Hint: Let $A$ be the $2\times2$ identity matrix, and let $B = A + \pmatrix{ 1 & 1 \\ 1 & 1 }$.

fuglede
  • 6,716
  • 2
    Or maybe better, $A + \pmatrix{ 1/2 & 1 \cr 1 & 1/2 \cr}$. – Robert Israel Jun 24 '13 at 18:26
  • 1
    From this example it looks like the answer is "no." Here $A = \pmatrix{1 & 0 \ 0 & 1}$ and $B = \pmatrix{2 & 1 \ 1 & 2}$, both of which are positive definite. The difference $C = B - A = \pmatrix{1 & 1 \ 1 & 1}$ is not invertible and therefore is not positive definite. At least that's the way it looks to me. Any errors in this? Thanks, by the way. – thehandoftheking Jun 24 '13 at 18:46
  • Nope, you got it. – fuglede Jun 24 '13 at 18:48
  • @thehandoftheking Note that, in Robert Israel's example, $B-A$ is indefinite. Consequently, $A-B$ is also indefinite. So, your claim that "$a(i,j)−b(i,j)$ is negative definite" is wrong. – user1551 Jun 24 '13 at 19:39
  • @user1551 I removed that claim. – thehandoftheking Jun 26 '13 at 02:09
1

In general the answer is no.

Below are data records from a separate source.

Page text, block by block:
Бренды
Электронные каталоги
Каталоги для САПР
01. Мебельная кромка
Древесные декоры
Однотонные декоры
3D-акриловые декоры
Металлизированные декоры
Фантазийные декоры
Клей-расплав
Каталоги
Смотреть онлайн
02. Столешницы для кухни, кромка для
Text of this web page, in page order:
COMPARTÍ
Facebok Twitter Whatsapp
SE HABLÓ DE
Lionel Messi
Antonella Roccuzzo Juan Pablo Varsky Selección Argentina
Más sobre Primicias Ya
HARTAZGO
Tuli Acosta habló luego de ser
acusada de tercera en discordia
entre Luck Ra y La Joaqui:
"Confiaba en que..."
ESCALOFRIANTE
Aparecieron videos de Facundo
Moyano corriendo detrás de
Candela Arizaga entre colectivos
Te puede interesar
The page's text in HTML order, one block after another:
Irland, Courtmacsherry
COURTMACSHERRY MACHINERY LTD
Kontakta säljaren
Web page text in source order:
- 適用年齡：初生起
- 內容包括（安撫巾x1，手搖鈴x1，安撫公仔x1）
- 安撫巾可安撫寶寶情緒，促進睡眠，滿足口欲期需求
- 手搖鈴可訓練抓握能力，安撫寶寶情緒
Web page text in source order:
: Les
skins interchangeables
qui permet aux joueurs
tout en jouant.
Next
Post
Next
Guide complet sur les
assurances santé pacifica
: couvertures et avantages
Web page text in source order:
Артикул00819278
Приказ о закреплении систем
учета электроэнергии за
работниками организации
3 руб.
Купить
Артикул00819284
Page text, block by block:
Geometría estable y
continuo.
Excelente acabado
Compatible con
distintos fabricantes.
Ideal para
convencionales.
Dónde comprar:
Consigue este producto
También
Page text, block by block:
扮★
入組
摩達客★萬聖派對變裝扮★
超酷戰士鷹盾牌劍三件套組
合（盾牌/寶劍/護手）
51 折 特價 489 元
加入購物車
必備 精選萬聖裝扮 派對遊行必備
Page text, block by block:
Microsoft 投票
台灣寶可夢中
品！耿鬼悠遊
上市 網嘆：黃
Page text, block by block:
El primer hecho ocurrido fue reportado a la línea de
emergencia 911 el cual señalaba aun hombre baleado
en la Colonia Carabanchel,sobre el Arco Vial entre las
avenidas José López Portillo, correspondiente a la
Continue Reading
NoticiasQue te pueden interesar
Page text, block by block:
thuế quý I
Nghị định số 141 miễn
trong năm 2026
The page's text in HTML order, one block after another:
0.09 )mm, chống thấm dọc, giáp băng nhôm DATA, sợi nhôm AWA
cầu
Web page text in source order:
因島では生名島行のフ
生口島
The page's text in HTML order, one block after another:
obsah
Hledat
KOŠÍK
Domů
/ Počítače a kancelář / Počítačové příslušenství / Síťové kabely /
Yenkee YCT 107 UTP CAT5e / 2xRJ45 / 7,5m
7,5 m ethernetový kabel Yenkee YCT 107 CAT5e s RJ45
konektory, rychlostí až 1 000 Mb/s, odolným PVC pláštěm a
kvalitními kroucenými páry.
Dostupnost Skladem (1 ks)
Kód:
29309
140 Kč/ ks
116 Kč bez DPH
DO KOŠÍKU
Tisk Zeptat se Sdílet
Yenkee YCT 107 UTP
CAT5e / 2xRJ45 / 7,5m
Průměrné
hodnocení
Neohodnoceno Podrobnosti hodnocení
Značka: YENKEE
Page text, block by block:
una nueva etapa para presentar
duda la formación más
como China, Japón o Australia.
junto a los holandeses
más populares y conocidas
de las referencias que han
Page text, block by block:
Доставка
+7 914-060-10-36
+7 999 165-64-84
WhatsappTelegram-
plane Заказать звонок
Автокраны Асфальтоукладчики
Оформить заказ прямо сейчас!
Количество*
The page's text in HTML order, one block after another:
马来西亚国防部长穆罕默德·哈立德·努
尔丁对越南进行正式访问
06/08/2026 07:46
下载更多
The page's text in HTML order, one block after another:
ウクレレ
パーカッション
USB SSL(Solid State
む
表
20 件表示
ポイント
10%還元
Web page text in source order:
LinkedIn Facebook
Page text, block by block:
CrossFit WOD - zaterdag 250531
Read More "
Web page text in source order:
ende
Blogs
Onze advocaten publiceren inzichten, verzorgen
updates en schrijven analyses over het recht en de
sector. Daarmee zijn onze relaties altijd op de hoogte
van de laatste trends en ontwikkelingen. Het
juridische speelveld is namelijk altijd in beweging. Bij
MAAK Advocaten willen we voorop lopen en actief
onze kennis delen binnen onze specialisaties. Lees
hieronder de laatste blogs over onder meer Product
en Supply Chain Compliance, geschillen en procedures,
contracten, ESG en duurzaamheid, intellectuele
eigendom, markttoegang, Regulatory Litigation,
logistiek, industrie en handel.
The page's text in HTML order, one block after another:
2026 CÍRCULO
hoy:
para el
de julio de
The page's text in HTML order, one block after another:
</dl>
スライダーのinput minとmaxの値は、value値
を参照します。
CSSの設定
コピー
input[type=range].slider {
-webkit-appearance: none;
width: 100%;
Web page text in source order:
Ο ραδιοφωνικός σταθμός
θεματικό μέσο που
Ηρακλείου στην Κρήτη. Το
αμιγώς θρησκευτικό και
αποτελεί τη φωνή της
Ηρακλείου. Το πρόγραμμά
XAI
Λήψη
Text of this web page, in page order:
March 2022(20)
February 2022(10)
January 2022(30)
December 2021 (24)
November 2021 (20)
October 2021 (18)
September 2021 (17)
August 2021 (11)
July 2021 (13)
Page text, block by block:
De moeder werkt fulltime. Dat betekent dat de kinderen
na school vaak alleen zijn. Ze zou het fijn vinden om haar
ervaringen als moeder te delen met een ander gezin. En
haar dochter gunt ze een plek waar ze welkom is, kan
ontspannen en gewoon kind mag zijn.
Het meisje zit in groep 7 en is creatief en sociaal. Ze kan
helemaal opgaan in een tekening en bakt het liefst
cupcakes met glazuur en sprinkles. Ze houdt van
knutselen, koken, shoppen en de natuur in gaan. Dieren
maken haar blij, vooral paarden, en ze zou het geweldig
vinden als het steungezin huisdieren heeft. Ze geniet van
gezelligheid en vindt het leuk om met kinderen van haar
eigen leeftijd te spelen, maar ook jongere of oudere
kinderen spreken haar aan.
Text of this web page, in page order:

As fuglede has done, we can give an explicit counter-example.

But it is also interesting to know how to tackle these problem.

The assumption is that $a(i,j)<b(i,j)$ for all $i,j$. Hence may have $b(i,j)=\varepsilon+a(i,j)$ for some coordinates $i,j$, and $b(i,j)=1+a(i,j)$ for others.

We have to take the $c(i,j)$ large at corners of the matrix and small at the diagonal, because positive definiteness of a matrix can be thought as a "dominance of the diagonal terms with respect to the non-diagonal ones".

Davide Giraudo
  • 172,925